While many of us may never be welcomed in another nation again once this administration is done, we can always travel in our minds! And in our fiction, much of which is oddly spaced out this year, so I’ve combined forces‚ and voila, now have enough titles to bother making a list. Some of the books on this list may make you yearn for other shores, but others feel more familiar than foreign, in ways that shed light on the enormous forces transcending national experience despite growing isolationism.
Jean Echenoz, Command Performance
Translated by Mark Polizotti
(NYRB)
This book is very French, by which I mean a bizarre melange of genre tropes, literary tangents, and surreal cynicism. Perhaps the best way to describe this book is as the kind of existential detective novel that would have made a great indie film in the mid-aughts (Jason Schwartzman, are you reading this?). In Command Performance, a former flight attendant takes a turn as a PI; his gross ineptitude and a series of strange coincidences then lead him to a new career in politics, and eventually, a mission to assassinate the head of his own party.

Ariel Dorfman, Allegro
(Other Press)
Could Johann Sebastian Bach have been murdered by an unscrupulous eye doctor? And could Mozart have put the pieces together and decided to investigate the unexpected death of his beloved mentor? That is the premise of Ariel Dorfman’s immersive new novel, Allegro, divided between Mozart’s precocious childhood and disillusioned adulthood.

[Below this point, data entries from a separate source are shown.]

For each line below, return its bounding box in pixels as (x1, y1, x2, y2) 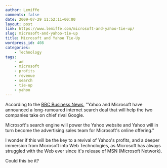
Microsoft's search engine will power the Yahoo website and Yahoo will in (5, 122, 158, 128)
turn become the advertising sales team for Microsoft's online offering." (5, 127, 154, 133)
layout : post (5, 21, 33, 27)
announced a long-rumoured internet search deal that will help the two (5, 107, 153, 113)
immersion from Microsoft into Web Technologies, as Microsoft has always (5, 142, 161, 148)
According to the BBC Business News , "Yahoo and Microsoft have (5, 101, 143, 107)
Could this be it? (5, 157, 39, 163)
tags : (5, 54, 17, 60)

Geetanjali Shree, Our City That Year
Translated by Daisy Rockwell
(HarperVia)
Written in 1998, Shree’s novel issues a prescient warning against rising nationalism and the slippery slope to unspeakable crimes, a subject that feels straight out of today’s headlines. Our City That Year takes place over a single year of steadily increasing tensions between communities and a growing likelihood of anti-Muslim atrocities, as three horrified intellectuals and one knowing old man try to make sense of the moment. Can they bear witness to its unfolding disasters, while retaining their sense of humanity? I highlighted just about every line in this book, and I can’t think of a better novel to make sense of our current era.

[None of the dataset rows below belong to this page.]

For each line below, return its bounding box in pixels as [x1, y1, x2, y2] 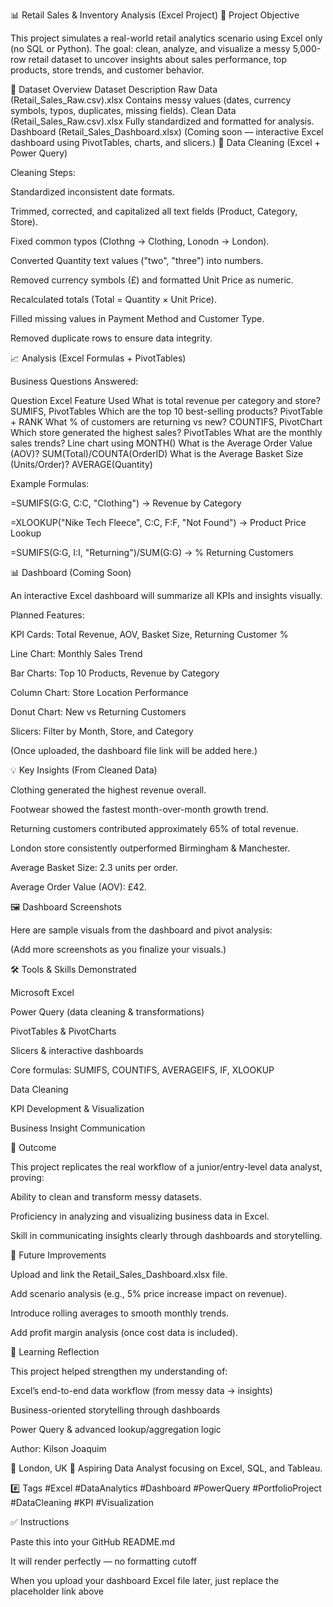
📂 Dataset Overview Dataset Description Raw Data [10, 84, 218, 95]
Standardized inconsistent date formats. [10, 186, 175, 198]
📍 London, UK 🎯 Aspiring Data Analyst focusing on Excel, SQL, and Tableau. [10, 1462, 323, 1474]
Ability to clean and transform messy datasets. [10, 1191, 202, 1203]
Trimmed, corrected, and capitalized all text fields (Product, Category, [10, 205, 298, 217]
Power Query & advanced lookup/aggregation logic [10, 1424, 222, 1435]
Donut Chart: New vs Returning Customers [10, 706, 187, 718]
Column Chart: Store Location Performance [10, 687, 189, 698]

Maud Ventura, Make Me Famous
Translated by Gretchen Schmid
(HarperVia)
In this gripping saga of a pop star’s grueling rise to the top, fame is not for the faint-hearted. Maud Ventura blew me away with My Husband (especially that last page!) and Make Me Famous, a Highsmith-esque thriller following a singer’s brutal, callous efforts to become pop star royalty, should be just as viciously delightful. –MO
Daniel Kehlmann, The Director
Translated by Ross Benjamin
(Simon and Schuster / Summit Books)
The new novel from the internationally renowned Kehlmann centers on the turbulent life and art of G.W. Pabst, the Austrian screenwriter and director. Kehlmann’s novel traces Pabst’s journey fleeing from Nazi Germany, through the Hollywood doldrums, and back to Austria, where he’s soon recruited by Joseph Goebbels to produce propaganda films for the Reich. –DM
Franck Bouysse, Clay
Translated by Laura Vergnaud
(Other Press)
Franck Bouysse has done it again! By which I mean that Bouysse has written another truly disturbing noir exploration of the depths of human behavior. In Clay, a French farmhouse in the midst of WWI, bereft of its fighting-age men and plow-pulling horses, is the claustrophobic setting for a slow-burn psychological thriller. Bouysse examines the nature of conflict and the weight of history through a limited cast of characters, featuring a struggling mother, her adolescent son, and their resentful neighbor, spared from the draft but not from his own violence, as they grow ever closer to a devastating clash of personalities, ideals, and resentments.
Yiğit Karaahmet, Summerhouse
Translated by Nicholas Glastonbury
(Soho)
Yigit Karaahmet’s new novel is many things: a stunning love story, a thrilling mystery, and a luscious ode to a gorgeous landscape. As Summerhouse begins, we encounter an aging queer couple who have achieved the near-impossible: 40 years together, happy and free from persecution. Their private, luxurious home on a remote island is the key to their success as a couple, but when a family moves in next door for the summer with a rebellious, and gorgeous, teenage son in tow, all bets are off and the couple will have to fight harder than ever before to secure their future.